In general there seems to be no emerging unified theory of NLP to emerge, and most textbooks and courses explain NLP as

a collection of problems, techniques, ideas, frameworks, etc. that really are not tied together in any reasonable way other than the fact that they have to do with NLP.

-- Hal Daume

That's not to say though that they aren't cross-cutting patterns, general best practices and recipes that reoccur frequently. One such reoccurring pattern I found in many NLP papers and systems is what I like to refer to as the structured prediction recipe.
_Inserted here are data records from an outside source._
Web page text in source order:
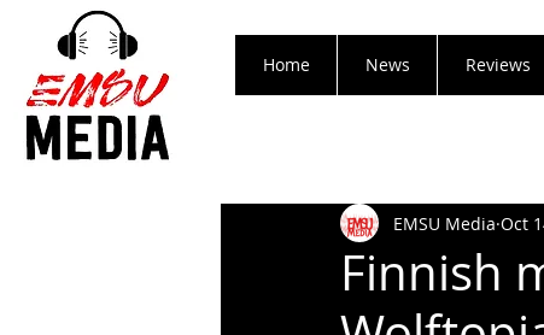
Home News Reviews
Finnish
EMSU Media Oct
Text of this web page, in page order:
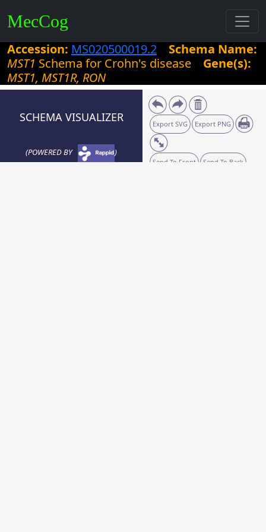
MecCog
Accession: MS020500019.2
Schema Name:
MST1 Schema for Crohn's disease Gene(s):
MST1, MST1R, RON
SCHEMA VISUALIZER
(POWERED BY )
Export SVG Export PNG
Send To Front Send To Back
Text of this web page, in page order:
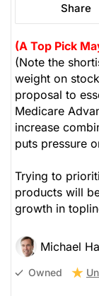
Share
(A Top Pick
(Note the
weight on
proposal to
Medicare
increase
puts pressure
Trying to
products will
growth in
Michael
Owned
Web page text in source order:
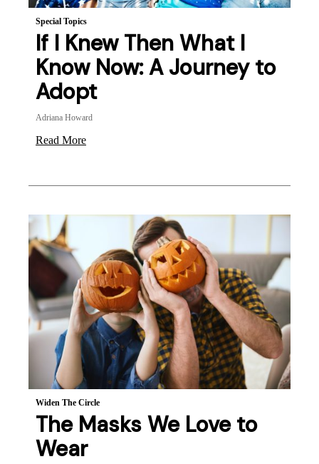
Special Topics
If I Knew Then What I
Know Now: A Journey to
Adopt
Adriana Howard
Read More
Widen The Circle
The Masks We Love to
Wear
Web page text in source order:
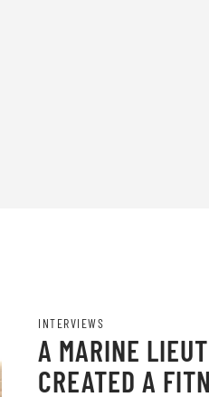
INTERVIEWS
A MARINE
CREATED A
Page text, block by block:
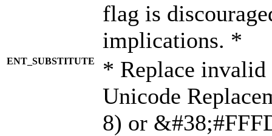
flag is
implications. *
ENT_SUBSTITUTE
* Replace invalid
Unicode
8) or
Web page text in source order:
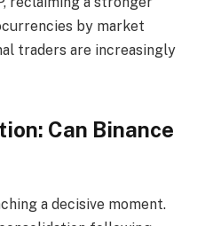
by market
traders are increasingly
Can Binance
a decisive moment.
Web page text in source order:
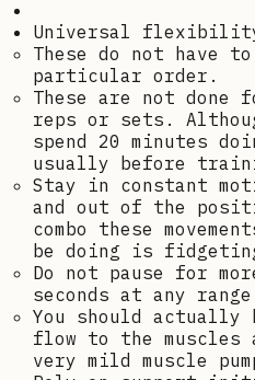
Universal
These do not have
particular order.
These are not done
reps or sets.
spend 20 minutes
usually before
Stay in constant
and out of the
combo these
be doing is
Do not pause for
seconds at any
You should actually
flow to the muscles
very mild muscle
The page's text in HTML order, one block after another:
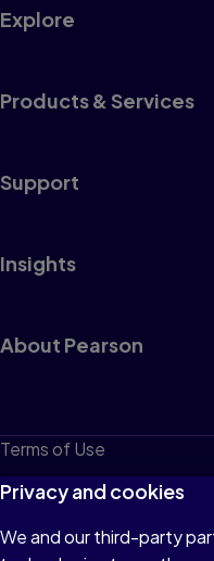
Explore
Products & Services
Support
Insights
About Pearson
Terms of Use
Privacy
Cookies
Privacy and cookies
We and our third-party
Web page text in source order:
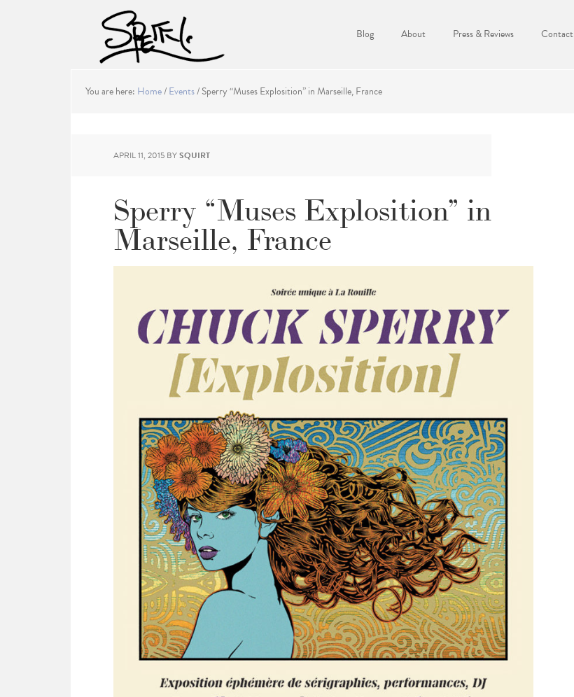
Blog About Press & Reviews Contact
You are here: Home/Events/Sperry “Muses Explosition” in Marseille, France
APRIL 11, 2015 BYSQUIRT
Sperry “Muses Explosition” in
Marseille, France

The general goal we address with this recipe is the following. We like to, given some input structure $\x \in \Xs$, predict a suitable output structure $\y \in \Ys$. In the context of NLP $\Xs$ may be the set of documents, and $\Ys$ a set of document classes (e.g. sports and business). $\Xs$ may also be the set of French sentences, and $\Ys$ the set of English sentences. In this case each $\y \in \Ys$ is a structured object (hence the use of bold face). This structured output aspect of the problem has profound consequences on the methods used to address it (as opposed to structure in the input, which one can deal with relatively straight-forwardly). Generally we are also given some training set $\train$ which may contain input-output pairs $(\x,\y)_i$, but possibly also just input data (in unsupervised learning), annotated data but for a different task (multi-task, distant, weak supervision, etc.), or some mixture of it.
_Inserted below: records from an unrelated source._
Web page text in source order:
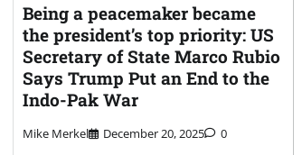
Being a peacemaker became
the president’s top priority: US
Secretary of State Marco Rubio
Says Trump Put an End to the
Indo-Pak War
Mike Merkel December 20, 2025 0
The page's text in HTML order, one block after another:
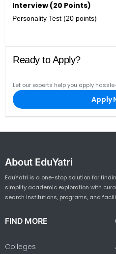
Interview (20 Points)
Personality Test (20 points)
Ready to Apply?
Let our experts help you apply
Apply
About EduYatri
EduYatri is a one-stop solution for
simplify academic exploration with
search institutions, programs, and
FIND MORE
Colleges
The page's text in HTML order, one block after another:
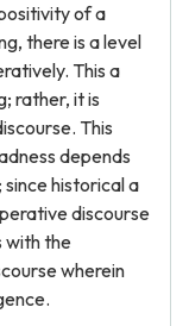
of a
there is a level
This a
rather, it is
This
depends
historical a
discourse
with the
wherein
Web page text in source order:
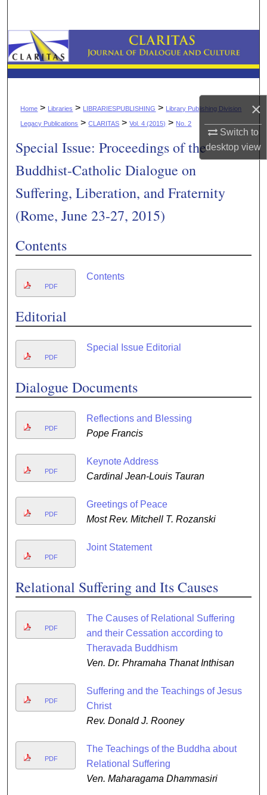
×
Switch to
desktopview
Browse Collections
My Account
About
Digital Commons Network™
Home > Libraries > LIBRARIESPUBLISHING > Library Publishing Division
Legacy Publications > CLARITAS > Vol. 4 (2015) > No. 2
Special Issue: Proceedings of the
Buddhist-Catholic Dialogue on
Suffering, Liberation, and Fraternity
(Rome, June 23-27, 2015)
Contents
PDF
Contents
Editorial
PDF
Special Issue Editorial
Dialogue Documents
PDF
Reflections and Blessing
Pope Francis
PDF
Keynote Address
Cardinal Jean-Louis Tauran
PDF
Greetings of Peace
Most Rev. Mitchell T. Rozanski
PDF
Joint Statement
Relational Suffering and Its Causes
PDF
The Causes of Relational Suffering
and their Cessation according to
Theravada Buddhism
Ven. Dr. Phramaha Thanat Inthisan
PDF
Suffering and the Teachings of Jesus
Christ
Rev. Donald J. Rooney
PDF
The Teachings of the Buddha about
Relational Suffering
Ven. Maharagama Dhammasiri
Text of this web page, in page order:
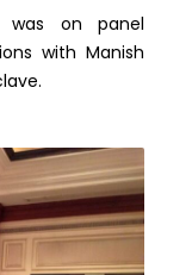
was on panel
with Manish
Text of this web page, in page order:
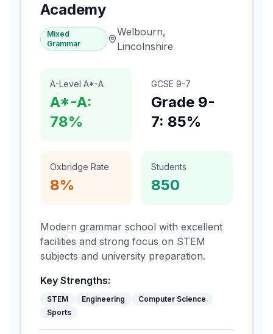
Academy
Mixed
Grammar
Welbourn,
Lincolnshire
A-Level A*-A
A*-A:
78%
GCSE 9-7
Grade 9-
7: 85%
Oxbridge Rate
8%
Students
850
Modern grammar school with excellent
facilities and strong focus on STEM
subjects and university preparation.
Key Strengths:
STEM Engineering
Computer Science
Sports
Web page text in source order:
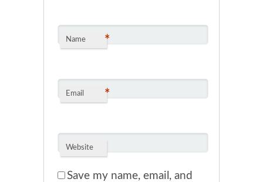
Name *
Email *
Website
Save my name, email, and
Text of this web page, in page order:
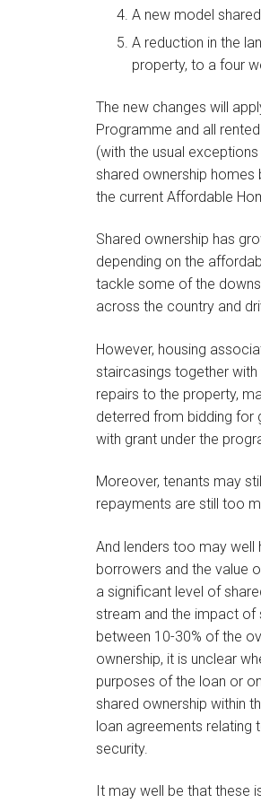
A new model
A reduction in the
property, to a four
The new changes will
Programme and all
(with the usual
shared ownership homes
the current Affordable
Shared ownership has
depending on the
tackle some of the
across the country and
However, housing
staircasings together
repairs to the property,
deterred from bidding for
with grant under the
Moreover, tenants may
repayments are still too
And lenders too may
borrowers and the value
a significant level of
stream and the impact of
between 10-30% of the
ownership, it is unclear
purposes of the loan or
shared ownership within
loan agreements relating
security.
It may well be that these

With the above ingredients the recipe goes as follows:

Define a parametrized model or scoring function $s_\params(\x,\y)$ that measures the match of a given $\x$ and $\y$. This model incorporates the background knowledge we have about the task, and usually involves representations $\repr_\params(\x)$ and $\repry_\params(\y)$ that capture the character of the input and output relevant to the task---in the past representations were mostly handcrafted but with the advent of deep learning they tend to be learned from data now. The model is also controlled by a set of real-valued parameters $\params$.
Learn the parameters $\params$ from the training data $\train$, ideally such that performance on the task of choice is optimized. This learning step usually involves some continuous optimization problem that serves as a surrogate for the task performance we like to maximize. This problem defines a loss function we have to minimise to optimise task performance.
Given an input $\x$ predict the highest-scoring (and hence best-matching) output structure $$ \y^* = \argmax_{\y\in\Ys} s(\x,\y) $$ to serve as the prediction of the model. Given that most of the structures we care about in NLP are discrete, this task usually involves some discrete optimization problem and is important not just at test time when the model is applied, but often also during training (as, intuitively, we like to train the model such that it predicts well).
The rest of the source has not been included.